YOUR GOAL - Set down exactly the lines below, from the one containing "La loi Hoguet impose aux agents immobiliers" through the final line, and include no others.

EXERCISE INPUT -

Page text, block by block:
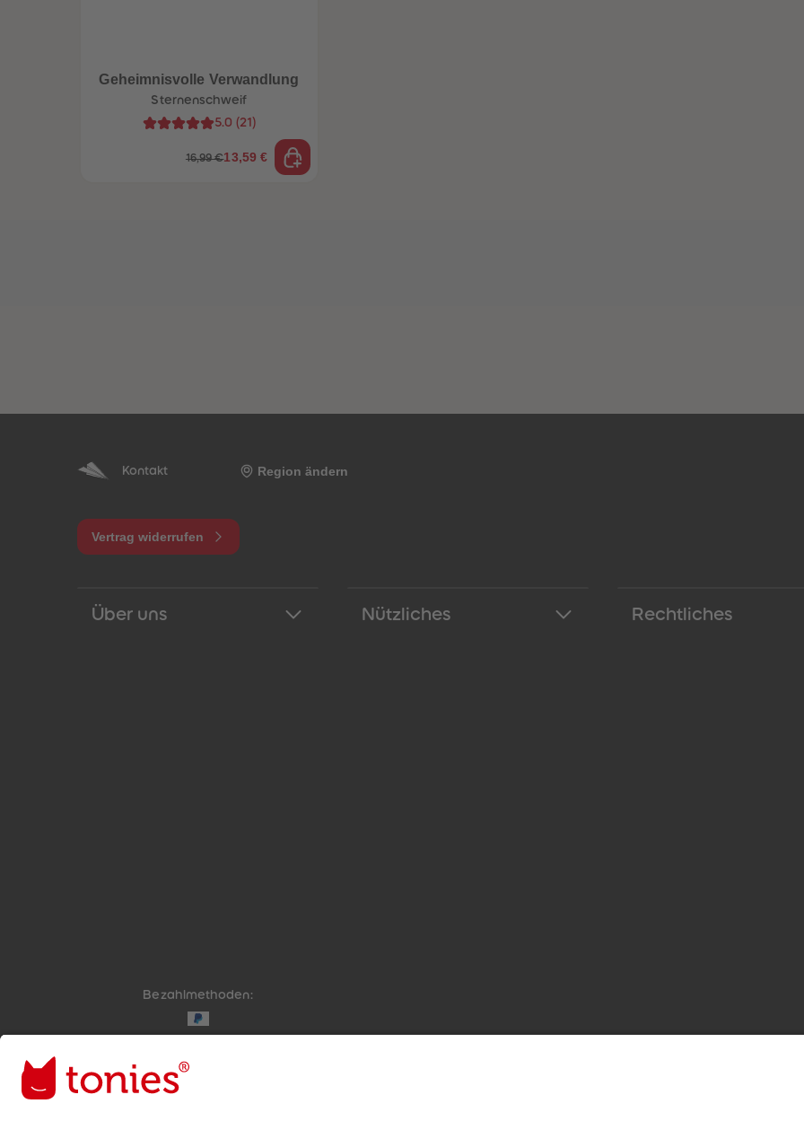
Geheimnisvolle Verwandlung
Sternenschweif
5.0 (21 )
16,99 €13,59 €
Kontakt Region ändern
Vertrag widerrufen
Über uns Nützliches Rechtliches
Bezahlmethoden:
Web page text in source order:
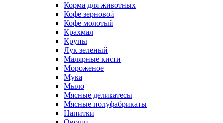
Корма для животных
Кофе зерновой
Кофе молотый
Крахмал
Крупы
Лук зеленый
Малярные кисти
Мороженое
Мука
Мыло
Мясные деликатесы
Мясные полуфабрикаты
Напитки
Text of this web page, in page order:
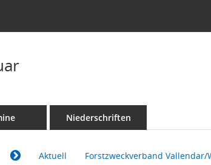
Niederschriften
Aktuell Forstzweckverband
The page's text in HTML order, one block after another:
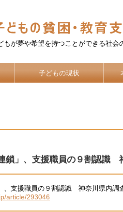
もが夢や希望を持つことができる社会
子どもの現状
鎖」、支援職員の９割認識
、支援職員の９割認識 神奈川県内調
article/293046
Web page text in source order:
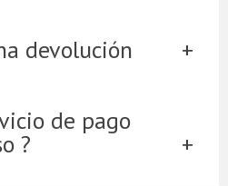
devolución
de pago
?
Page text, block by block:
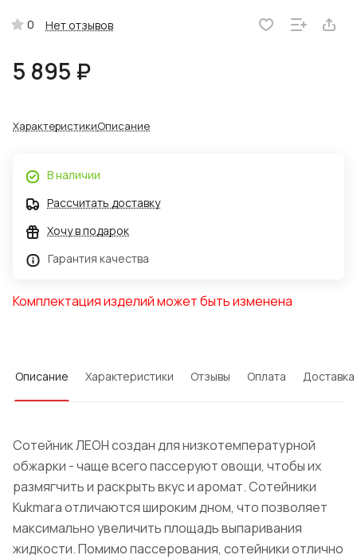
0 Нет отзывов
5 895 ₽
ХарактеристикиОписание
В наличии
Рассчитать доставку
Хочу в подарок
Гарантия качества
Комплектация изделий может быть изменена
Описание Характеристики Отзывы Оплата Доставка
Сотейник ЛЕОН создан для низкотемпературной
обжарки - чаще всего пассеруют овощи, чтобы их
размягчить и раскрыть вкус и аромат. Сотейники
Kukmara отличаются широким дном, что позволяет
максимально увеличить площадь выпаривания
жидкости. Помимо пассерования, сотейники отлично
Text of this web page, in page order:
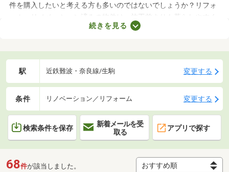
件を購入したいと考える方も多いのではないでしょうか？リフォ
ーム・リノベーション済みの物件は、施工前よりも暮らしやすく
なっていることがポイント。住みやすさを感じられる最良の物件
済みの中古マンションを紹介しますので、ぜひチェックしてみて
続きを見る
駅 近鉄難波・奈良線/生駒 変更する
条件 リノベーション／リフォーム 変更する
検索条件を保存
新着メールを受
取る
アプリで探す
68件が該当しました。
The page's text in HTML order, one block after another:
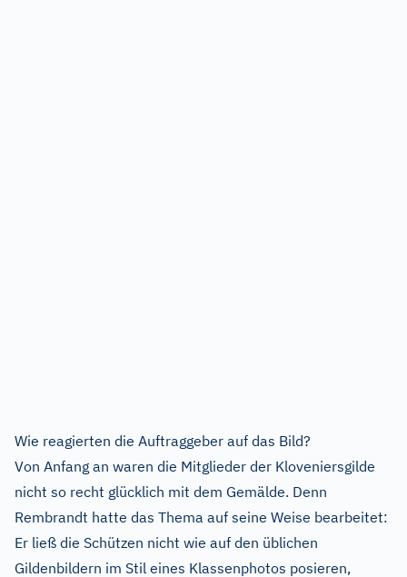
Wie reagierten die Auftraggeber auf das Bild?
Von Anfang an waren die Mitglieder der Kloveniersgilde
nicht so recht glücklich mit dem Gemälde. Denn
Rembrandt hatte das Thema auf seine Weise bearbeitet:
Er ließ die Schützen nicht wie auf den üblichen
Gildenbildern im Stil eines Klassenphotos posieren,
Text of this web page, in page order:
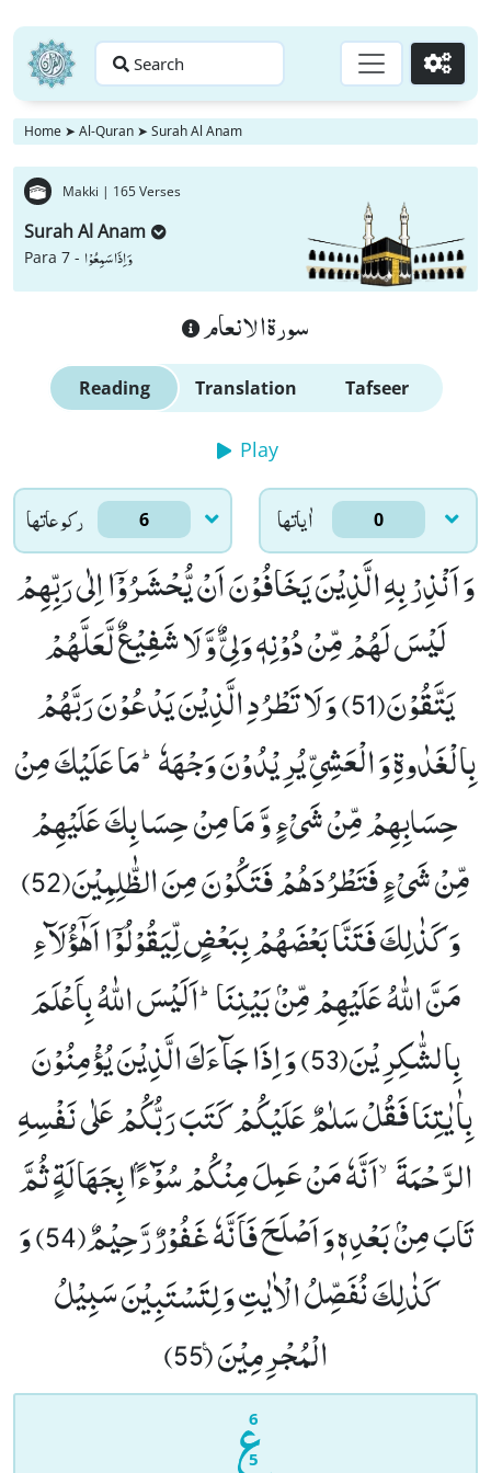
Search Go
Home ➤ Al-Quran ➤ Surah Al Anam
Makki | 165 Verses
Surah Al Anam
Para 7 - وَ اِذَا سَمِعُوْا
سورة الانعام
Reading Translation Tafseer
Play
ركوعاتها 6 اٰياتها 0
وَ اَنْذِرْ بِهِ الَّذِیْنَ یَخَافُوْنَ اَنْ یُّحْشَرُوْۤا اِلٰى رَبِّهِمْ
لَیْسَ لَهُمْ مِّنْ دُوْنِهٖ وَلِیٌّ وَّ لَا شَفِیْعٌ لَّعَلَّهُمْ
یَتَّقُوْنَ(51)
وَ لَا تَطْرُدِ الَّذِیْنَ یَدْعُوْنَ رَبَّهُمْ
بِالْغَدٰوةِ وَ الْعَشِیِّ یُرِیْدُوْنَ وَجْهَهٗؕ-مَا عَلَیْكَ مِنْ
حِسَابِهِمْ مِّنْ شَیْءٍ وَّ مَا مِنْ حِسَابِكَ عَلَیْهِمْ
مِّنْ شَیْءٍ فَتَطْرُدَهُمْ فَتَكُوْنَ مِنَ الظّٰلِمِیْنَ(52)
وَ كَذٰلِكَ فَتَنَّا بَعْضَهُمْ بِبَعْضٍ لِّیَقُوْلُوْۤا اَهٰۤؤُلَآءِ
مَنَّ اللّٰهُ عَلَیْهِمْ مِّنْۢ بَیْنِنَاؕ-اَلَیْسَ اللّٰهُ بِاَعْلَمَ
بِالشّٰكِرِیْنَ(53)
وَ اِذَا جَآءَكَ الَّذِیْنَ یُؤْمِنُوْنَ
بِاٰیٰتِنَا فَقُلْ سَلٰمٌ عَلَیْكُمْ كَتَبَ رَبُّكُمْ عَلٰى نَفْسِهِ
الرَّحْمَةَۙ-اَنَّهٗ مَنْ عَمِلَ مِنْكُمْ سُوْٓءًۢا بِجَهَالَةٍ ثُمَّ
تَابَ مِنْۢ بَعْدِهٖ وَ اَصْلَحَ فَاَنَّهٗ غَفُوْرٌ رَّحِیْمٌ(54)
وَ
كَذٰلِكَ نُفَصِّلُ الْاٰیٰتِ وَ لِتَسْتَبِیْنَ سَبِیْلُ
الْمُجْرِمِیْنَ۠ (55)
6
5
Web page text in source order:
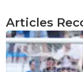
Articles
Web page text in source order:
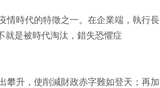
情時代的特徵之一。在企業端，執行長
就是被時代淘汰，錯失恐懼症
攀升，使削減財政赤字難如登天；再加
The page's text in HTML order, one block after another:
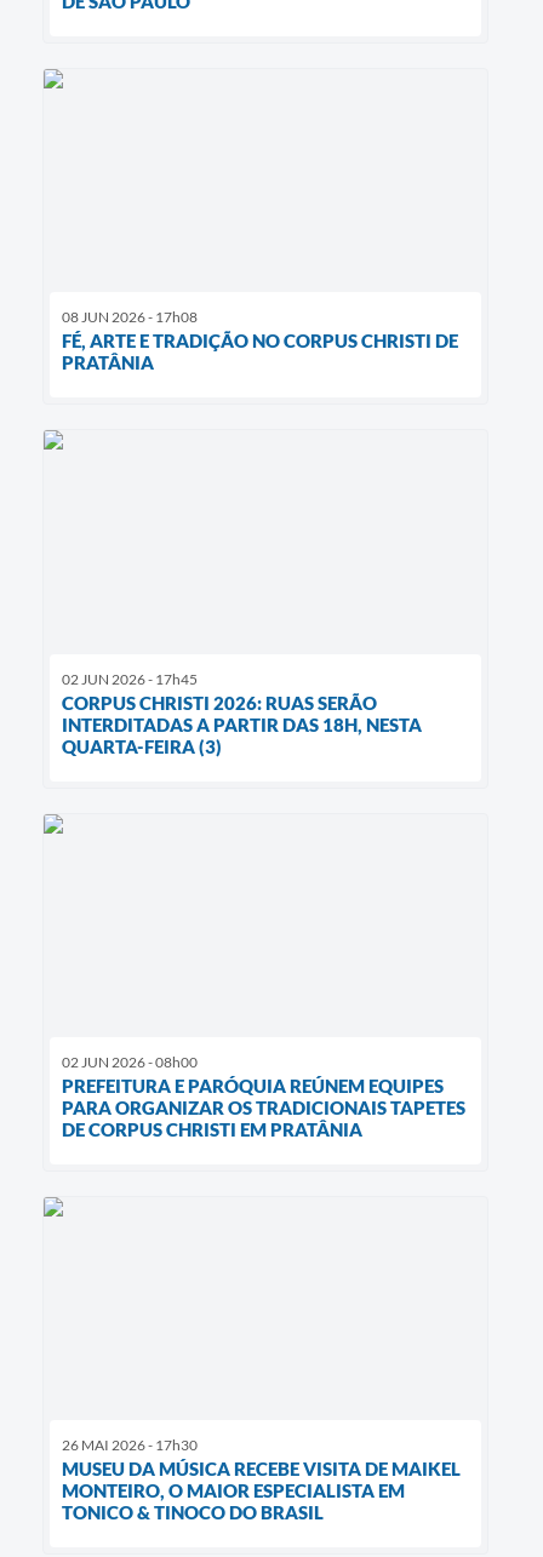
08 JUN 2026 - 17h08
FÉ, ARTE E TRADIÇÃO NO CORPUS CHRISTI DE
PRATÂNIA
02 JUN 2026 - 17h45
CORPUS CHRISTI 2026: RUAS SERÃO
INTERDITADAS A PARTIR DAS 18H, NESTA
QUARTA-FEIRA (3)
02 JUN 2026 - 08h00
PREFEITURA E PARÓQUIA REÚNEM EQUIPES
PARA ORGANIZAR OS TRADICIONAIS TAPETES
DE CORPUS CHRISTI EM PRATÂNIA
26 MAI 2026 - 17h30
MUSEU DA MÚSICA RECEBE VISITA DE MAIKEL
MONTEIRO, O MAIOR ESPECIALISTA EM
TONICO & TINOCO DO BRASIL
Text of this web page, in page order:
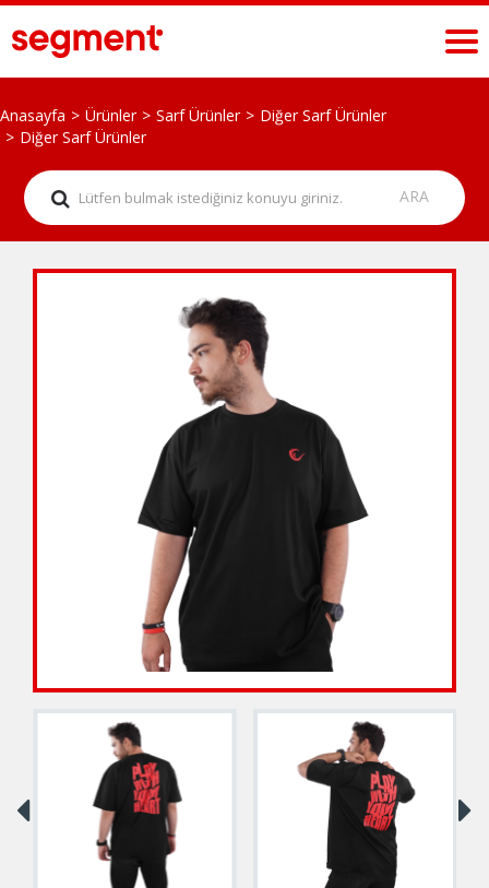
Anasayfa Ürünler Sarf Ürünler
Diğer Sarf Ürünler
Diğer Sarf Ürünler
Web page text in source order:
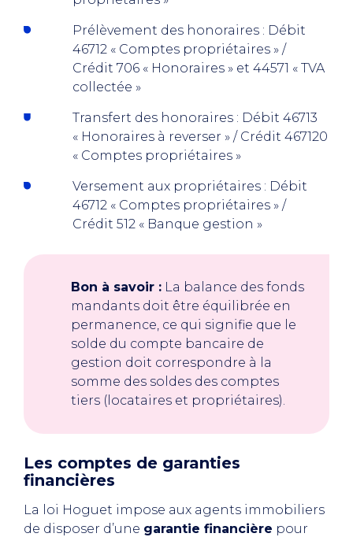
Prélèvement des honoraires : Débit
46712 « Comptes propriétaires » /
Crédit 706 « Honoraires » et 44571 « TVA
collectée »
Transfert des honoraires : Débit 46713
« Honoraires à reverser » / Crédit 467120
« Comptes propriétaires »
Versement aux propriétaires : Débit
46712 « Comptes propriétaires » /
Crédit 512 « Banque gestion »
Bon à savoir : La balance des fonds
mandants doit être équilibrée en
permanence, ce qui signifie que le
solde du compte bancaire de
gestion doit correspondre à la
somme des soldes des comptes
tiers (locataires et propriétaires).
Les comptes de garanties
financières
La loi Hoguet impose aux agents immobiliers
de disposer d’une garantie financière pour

YOUR SOLUTION -
La loi Hoguet impose aux agents immobiliers
de disposer d’une garantie financière pour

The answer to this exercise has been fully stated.